Честно говоря, боевую задачу Тим уяснил не вполне. Какая-то она слишком уж расплывчатая. Да и сомнительно, что хабрийцы позволят сломать изгородь без сопротивления, – неопытных солдат без доспехов они выкосят легко. Тим начал жалеть, что оставил щит и копье в санитарном фургоне, вместе с Эль, – эти штуки не сочетались с луком. Доски, обитые кожей, были хорошей защитой от стрел, а может, и пулю остановят. Придется в случае обстрела прятаться за спины товарищей.

Закончив со своими шалашами и навесами, солдаты взялись за изгородь, прикрывающую позиции, на всем ее протяжении. Рухнула она быстро – теперь хабрийцы из-за своего забора могли прекрасно видеть отряды, готовящиеся к атаке. Отреагировали на это они быстро – сразу в нескольких местах из орудийных жерл вынеслись клубы дыма и огня. На отряды имперской армии обрушились ядра – слева и справа заорали раненые и умирающие. Но в целом обстрел не впечатлил – по прикидкам Тима, в нем участвовало полдесятка пушек, что против такой оравы не более чем слабый укол.

Из-за изгороди, прикрывающей хабрийские позиции, показалось несколько всадников. Тим, присмотревшись к ним, напрягся – так умели ездить только степняки его родины. Слишком синхронно движутся, низкие стремена заставляют принимать характерную посадку, щиты по-родному маленькие, приторочены к седлу таким образом, чтобы не мешать стрельбе из луков. Неужели это люди из его народа? Похоже на то, ведь немало их служит материковым правителям – неудивительно, что и в Хабрии они есть.

Четверка всадников пересекла половину дистанции между армиями. Они что, совсем сбрендили? Решили вчетвером атаковать целое войско? Пока что их никто не трогал – имперские инженеры не стали заряжать свои машины ради столь смехотворной цели. Но еще немного – и они достигнут дистанции арбалетной стрельбы. Тогда все закончится мгновенно – арбалетчиков у Империи была чуть ли не половина армии.

Всадники, будто прочитав мысли Тима, картинно осадили коней как раз там, где арбалеты до них чуток не дотягивались. При этом все они разом вскинули правые руки, раскрыли ладони, растопырив пальцы в стороны, затем сжали их в кулаки. Потом руки опустили, медленно прижали к груди, скользя ладонями по телу, дотянулись до рукоятей мечей. После этого так же картинно развернулись и поскакали обратно.

– Струсили, шакалы хабрийские! – злобно выкрикнул ценатер Хфорц.

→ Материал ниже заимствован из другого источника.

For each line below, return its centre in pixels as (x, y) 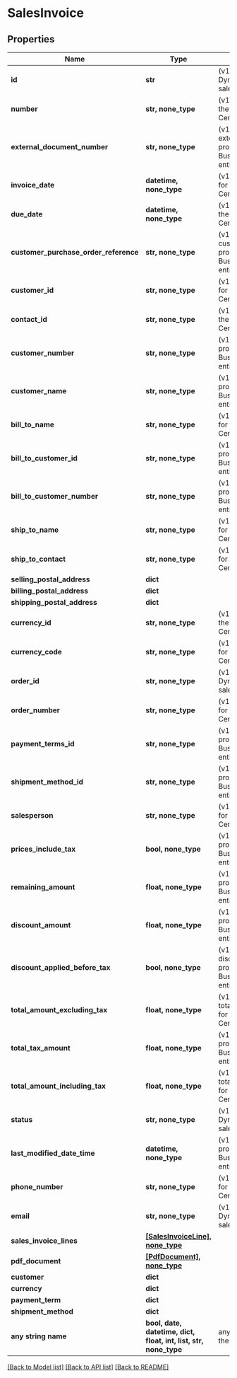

Солдатня поддержала его выкрик многоголосым гулом. Странные люди – они всерьез думают, что всадники обязаны были атаковать двухсоттысячную армию вчетвером? Хоть кто-то из всех этих крикунов решился бы на подобную глупость? Очень сомнительно. И никто из них не понял смысла знаков, продемонстрированных кавалеристами.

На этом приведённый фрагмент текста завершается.